Yok, “Mahallem için hayallerim var”. Ne demekse bunlar. Daha önce mahalle de sanki bunlar yoktu da veya bu konuları hiç düşünen, bilen yoktu da siz getiriyorsunuz gibi bir durum oluşuyor.
Peki, sormazlar mı adama? Daha önceleri nerelerdeydiniz, eskiden memleket meselesi yok muydu? Siz nerelerde gezerken bu memleket meselesi aklınıza geldi.
Daha önce memleketiniz için kılınızı kıpırdatmazken, bu gün ne hal ise hemen memleket sevdalısı kesildiniz.
** Biiiiz kökten memleket sevdalısıyız.

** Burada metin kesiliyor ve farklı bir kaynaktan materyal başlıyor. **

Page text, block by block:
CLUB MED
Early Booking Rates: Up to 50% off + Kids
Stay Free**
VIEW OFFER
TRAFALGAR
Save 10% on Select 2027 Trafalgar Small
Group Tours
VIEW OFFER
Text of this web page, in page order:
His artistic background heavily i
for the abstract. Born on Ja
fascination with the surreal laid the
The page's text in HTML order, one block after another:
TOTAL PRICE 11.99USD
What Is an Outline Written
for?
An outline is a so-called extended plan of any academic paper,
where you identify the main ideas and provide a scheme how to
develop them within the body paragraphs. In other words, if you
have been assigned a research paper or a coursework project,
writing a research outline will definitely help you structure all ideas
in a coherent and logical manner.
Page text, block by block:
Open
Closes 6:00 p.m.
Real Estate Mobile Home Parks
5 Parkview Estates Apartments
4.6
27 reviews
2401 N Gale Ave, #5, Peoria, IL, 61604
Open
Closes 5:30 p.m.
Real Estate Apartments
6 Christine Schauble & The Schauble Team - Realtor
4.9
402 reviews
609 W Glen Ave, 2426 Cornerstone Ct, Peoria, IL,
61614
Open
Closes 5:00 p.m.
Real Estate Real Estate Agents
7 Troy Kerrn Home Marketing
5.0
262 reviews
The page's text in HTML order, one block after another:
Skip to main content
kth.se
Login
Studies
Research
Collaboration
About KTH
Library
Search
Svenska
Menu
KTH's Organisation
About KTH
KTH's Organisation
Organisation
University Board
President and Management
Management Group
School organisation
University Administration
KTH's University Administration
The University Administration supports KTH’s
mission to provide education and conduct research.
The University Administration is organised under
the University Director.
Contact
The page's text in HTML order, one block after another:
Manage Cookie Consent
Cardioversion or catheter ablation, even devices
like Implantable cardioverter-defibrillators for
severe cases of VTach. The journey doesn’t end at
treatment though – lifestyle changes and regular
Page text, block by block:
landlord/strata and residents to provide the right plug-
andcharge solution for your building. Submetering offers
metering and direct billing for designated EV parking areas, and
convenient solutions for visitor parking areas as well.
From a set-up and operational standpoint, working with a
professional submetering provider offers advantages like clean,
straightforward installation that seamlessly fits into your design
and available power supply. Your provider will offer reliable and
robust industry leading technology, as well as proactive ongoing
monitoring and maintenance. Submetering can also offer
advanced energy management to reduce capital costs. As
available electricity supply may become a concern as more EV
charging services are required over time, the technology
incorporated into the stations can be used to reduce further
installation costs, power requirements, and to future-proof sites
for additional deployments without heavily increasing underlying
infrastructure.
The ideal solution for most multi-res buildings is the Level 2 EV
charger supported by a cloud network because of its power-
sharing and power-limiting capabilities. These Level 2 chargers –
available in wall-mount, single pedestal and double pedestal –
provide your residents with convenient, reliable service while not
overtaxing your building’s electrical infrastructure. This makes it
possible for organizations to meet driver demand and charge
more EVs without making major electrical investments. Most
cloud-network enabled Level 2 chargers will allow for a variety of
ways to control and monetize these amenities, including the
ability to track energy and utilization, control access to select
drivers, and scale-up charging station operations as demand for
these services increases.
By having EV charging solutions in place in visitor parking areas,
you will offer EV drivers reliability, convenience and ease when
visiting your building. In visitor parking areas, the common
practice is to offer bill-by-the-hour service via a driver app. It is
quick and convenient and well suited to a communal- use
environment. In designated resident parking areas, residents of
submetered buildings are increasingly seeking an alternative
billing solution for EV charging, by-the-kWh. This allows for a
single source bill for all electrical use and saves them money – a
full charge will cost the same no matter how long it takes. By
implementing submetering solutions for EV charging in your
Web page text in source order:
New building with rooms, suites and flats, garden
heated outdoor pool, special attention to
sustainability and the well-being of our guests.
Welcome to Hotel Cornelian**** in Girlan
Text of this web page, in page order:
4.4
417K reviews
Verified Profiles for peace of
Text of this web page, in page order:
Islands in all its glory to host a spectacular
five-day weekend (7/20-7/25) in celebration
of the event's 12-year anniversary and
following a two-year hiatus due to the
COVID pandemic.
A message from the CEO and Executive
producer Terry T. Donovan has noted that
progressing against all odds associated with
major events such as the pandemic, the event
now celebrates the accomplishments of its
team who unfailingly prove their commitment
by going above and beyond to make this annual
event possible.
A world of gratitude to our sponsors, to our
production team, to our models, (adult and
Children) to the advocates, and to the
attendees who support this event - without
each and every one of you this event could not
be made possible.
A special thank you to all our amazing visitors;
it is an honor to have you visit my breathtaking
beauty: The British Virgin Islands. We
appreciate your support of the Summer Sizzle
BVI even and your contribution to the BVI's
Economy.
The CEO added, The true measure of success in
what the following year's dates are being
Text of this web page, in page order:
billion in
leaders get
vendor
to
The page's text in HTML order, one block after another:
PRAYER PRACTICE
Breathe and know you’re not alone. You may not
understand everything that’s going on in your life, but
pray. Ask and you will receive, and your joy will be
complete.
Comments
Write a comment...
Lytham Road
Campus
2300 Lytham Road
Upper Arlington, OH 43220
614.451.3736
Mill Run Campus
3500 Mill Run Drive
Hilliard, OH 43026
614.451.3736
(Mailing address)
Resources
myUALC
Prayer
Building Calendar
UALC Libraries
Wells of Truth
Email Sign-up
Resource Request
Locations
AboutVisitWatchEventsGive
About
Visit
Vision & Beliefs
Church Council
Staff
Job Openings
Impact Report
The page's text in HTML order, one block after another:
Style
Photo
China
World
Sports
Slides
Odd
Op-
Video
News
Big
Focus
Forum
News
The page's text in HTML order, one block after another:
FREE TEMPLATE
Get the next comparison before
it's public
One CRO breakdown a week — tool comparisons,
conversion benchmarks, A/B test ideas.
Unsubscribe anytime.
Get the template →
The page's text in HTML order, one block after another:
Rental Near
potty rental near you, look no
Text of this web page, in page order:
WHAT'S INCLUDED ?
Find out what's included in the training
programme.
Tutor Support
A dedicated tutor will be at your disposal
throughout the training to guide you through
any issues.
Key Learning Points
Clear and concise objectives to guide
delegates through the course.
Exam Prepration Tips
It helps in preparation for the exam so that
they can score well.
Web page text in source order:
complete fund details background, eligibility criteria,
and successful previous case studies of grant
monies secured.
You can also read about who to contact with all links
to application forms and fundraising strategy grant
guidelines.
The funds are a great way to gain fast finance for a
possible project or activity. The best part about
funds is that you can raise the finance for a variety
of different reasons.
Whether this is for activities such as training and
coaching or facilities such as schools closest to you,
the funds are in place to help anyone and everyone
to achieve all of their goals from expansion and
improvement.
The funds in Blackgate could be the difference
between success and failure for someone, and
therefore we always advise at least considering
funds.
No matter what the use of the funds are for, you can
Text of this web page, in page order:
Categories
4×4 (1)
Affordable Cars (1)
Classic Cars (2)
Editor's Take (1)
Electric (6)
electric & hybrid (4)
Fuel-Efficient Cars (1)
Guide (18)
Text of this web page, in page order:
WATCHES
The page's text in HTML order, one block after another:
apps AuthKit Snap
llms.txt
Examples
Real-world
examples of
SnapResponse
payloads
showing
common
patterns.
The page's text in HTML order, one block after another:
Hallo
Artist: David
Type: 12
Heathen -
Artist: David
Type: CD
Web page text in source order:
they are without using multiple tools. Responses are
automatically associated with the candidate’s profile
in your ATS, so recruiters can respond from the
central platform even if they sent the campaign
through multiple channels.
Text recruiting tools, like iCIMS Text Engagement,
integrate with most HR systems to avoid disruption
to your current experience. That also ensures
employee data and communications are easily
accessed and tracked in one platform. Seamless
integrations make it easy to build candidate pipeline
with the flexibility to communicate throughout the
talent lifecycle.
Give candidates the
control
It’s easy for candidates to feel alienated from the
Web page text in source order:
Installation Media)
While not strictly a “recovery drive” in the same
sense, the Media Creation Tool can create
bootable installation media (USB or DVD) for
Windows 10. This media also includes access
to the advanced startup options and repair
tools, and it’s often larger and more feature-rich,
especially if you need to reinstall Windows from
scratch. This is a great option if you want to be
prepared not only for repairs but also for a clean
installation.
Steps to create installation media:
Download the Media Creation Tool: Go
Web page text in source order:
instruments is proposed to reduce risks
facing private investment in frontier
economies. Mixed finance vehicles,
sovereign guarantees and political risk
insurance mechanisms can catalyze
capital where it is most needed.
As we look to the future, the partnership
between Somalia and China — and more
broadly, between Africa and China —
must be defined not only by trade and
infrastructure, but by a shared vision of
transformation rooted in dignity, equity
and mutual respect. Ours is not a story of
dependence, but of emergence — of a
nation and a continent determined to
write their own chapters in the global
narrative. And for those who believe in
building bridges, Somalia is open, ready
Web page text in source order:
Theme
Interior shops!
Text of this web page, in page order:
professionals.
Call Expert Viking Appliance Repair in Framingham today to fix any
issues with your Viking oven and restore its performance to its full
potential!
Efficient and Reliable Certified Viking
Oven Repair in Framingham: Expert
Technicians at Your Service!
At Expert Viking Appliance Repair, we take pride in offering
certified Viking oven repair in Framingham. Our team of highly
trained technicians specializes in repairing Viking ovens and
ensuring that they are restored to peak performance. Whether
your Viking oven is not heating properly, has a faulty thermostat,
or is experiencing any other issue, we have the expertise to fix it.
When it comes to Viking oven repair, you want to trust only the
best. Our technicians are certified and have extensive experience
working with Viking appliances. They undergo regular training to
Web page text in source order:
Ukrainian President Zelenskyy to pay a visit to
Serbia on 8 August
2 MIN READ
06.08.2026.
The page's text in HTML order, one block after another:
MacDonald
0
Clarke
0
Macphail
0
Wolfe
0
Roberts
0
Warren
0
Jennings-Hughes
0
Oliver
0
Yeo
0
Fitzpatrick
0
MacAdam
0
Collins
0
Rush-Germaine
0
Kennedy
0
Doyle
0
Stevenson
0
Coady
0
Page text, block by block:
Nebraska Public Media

Memleket için yaşarız. Biziiiim işimiz gücümüz hizmeeeeett. Unuttum söylemeyi; Hatta hızlı treni köyümüzün ortasına, ayağınızın dibine getireceğim.
** Olacak iş mi muhtarım, Hızlı tren oraya gelmez gelemez. Hizmet diyorsunuz ya sayın muhtarım. Mevcut Muhtar hizmetin alasını yapmış.
** Hızlı treni karadan getiremezsem, havadan getiririm. O başkan da yapsın yapsın hizmetlerini, o da bizim kardeşimizdir. Onun izinden de yürüyebiliriz. Benim sloganım“Maksat hizmet”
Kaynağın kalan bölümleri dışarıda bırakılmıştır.